Thirty-four testicular biopsies taken at the time of vasectomy reversal (vasovasostomy). Control biopsies taken from 10 normal men at the time of vasectomy.

MAIN OUTCOME MEASURE(S):

Stereological assessment of testicular germ cell populations and testicular fibrosis.

RESULT(S):

Vasectomy caused a significant decrease in germ cells in the later stages of spermatogenesis, with significant reductions in pachytene spermatocytes (by 18%), round spermatids (by 40%), elongating spermatids (by 23%), and elongated spermatids (by 39%).

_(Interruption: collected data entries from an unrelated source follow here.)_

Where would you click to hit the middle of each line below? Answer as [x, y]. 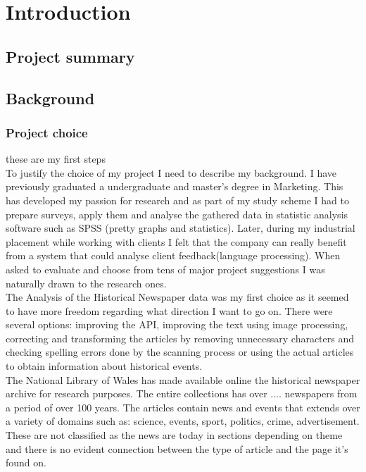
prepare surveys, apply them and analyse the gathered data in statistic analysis [177, 214]
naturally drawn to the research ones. [86, 283]
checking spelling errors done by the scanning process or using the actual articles [180, 352]
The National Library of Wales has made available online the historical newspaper [183, 379]
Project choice [47, 132]
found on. [26, 462]
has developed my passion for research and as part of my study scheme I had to [177, 200]
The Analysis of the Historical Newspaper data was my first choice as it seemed [177, 297]
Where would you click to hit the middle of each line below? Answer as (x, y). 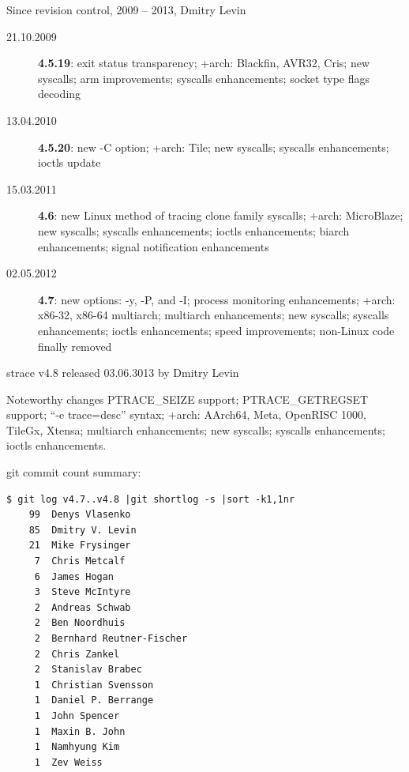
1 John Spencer (77, 716)
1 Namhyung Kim (77, 747)
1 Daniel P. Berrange (94, 700)
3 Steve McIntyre (83, 592)
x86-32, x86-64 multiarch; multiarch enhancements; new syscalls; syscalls (214, 315)
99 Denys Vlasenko (80, 515)
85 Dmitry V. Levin (83, 530)
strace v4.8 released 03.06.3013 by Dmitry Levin (123, 373)
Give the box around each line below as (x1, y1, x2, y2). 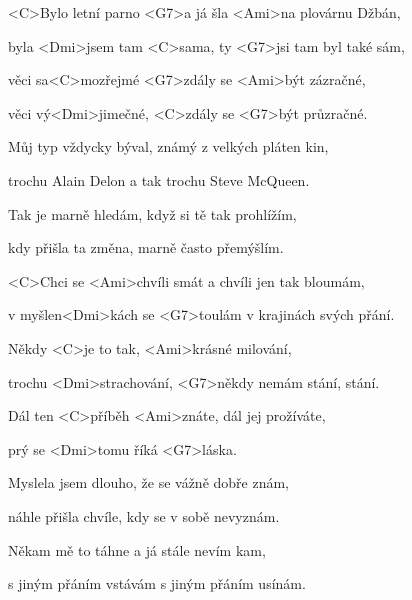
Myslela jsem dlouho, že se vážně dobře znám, (8, 472, 290, 493)
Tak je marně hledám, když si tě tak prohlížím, (8, 203, 297, 224)
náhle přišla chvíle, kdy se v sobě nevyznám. (8, 505, 280, 526)
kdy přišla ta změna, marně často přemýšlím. (8, 237, 284, 258)
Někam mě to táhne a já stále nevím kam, (8, 539, 266, 560)
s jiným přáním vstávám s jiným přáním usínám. (8, 573, 306, 594)
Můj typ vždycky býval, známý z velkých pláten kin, (8, 136, 329, 157)
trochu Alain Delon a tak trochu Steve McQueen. (8, 169, 310, 190)
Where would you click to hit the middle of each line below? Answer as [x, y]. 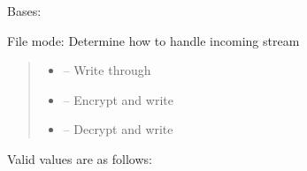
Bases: [24, 11]
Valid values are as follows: [80, 158]
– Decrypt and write [118, 129]
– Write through [107, 70]
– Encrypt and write [118, 99]
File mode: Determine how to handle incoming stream [153, 40]
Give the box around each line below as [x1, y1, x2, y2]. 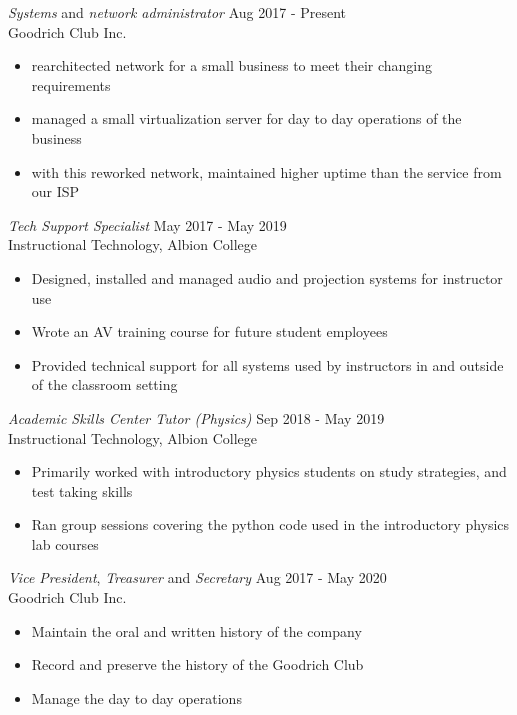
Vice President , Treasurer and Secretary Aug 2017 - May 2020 [8, 567, 387, 588]
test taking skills [31, 480, 133, 501]
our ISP [31, 181, 80, 202]
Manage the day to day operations [31, 687, 242, 708]
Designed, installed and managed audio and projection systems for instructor [31, 267, 503, 288]
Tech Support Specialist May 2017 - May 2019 [8, 214, 287, 235]
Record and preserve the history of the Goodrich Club [31, 654, 364, 675]
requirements [31, 74, 111, 95]

The loss of spermatids showed a significant relationship with obstructive interval. A significant 2.7-fold increase in total (peritubular plus interstitial) fibrosis was observed, which showed a positive relationship with obstructive interval. Decreased germ cell populations and fibrosis did not seem to be related to sperm antibody levels nor to sperm counts obtained up to 2 years after vasovasostomy.

CONCLUSION(S):

Vasal obstruction results in significant reductions in germ cells in the later stages of spermatogenesis and increases in testicular fibrosis, both worsening with an increasing obstructive interval. Testicular damage after vasectomy might impact upon the prospects for reversal.